In the early days of adapter-based tuning, LoRA often felt like a charming hack—efficient, plausible, but with a nagging question: would performance always trail full fine-tuning? New research from Thinking Machines, led by John Schulman (co-founder of OpenAI and creator of the PPO algorithm), argues that the difference is not inevitable. Under the right regime, LoRA can track full fine-tuning so closely that we can treat it as a drop-in, dependable alternative rather than a risky shortcut.
What LoRA Does (And Why It Sometimes Disappoints)
LoRA (Low-Rank Adaptation) works by decomposing the weight update in fine-tuning into a low-rank additive form: W' = W + γBA. Instead of adjusting the full weight matrix W, you learn smaller matrices B and A (with rank r << original dimensions) and scale them with γ. This strategy dramatically reduces the number of trainable parameters and memory overhead, while leaving the base weights W frozen.

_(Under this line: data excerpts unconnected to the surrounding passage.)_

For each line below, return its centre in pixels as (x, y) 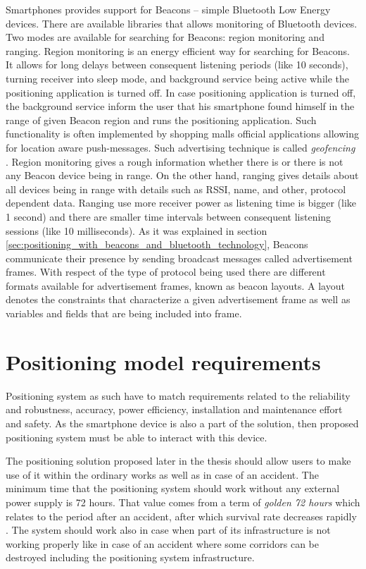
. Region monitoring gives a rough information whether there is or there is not (175, 161)
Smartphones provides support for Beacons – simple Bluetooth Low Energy (168, 9)
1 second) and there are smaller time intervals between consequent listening (169, 216)
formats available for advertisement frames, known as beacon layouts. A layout (175, 285)
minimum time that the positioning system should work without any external (173, 488)
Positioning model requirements (163, 361)
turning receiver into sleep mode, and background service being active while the (178, 78)
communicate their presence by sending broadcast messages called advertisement (179, 258)
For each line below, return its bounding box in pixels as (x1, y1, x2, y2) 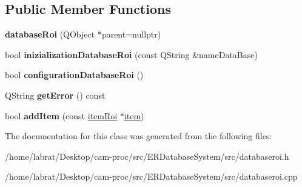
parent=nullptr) (101, 28, 161, 41)
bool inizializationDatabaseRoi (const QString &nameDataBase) (5, 48, 258, 61)
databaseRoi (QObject (5, 28, 95, 41)
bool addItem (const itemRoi (5, 109, 118, 122)
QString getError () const (5, 88, 106, 101)
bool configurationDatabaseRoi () (5, 68, 144, 81)
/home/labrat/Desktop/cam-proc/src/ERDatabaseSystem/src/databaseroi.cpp (5, 170, 298, 183)
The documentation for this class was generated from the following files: (5, 130, 272, 142)
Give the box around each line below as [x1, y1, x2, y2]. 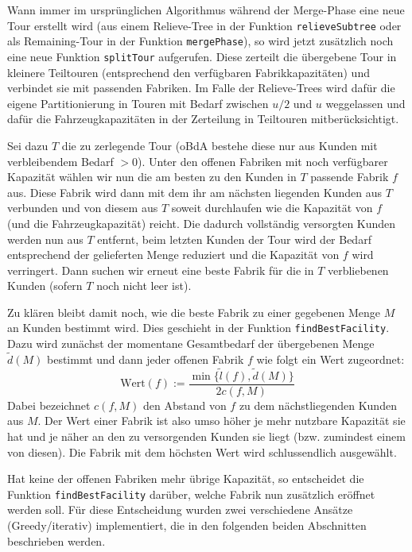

It's been appealing for many applications—serving multiple adapter versions, enabling smaller training memory footprints, and ease of weight transfer across models. However, its reputation was haunted by mixed results: sometimes LoRA worked well, sometimes it seemed to underperform full fine-tuning unless carefully tuned.
The Low-Regret Recipe: Three Simple Rules
What Thinking Machines brings to the table is a kind of "LoRA for practitioners" prescription: a hyperparameter and application regime that reliably places LoRA into what they call a low-regret regime—where LoRA performance aligns with that of full fine-tuning. The breakthrough is not incremental but foundational: LoRA need not come with a performance trade-off if you follow their rules.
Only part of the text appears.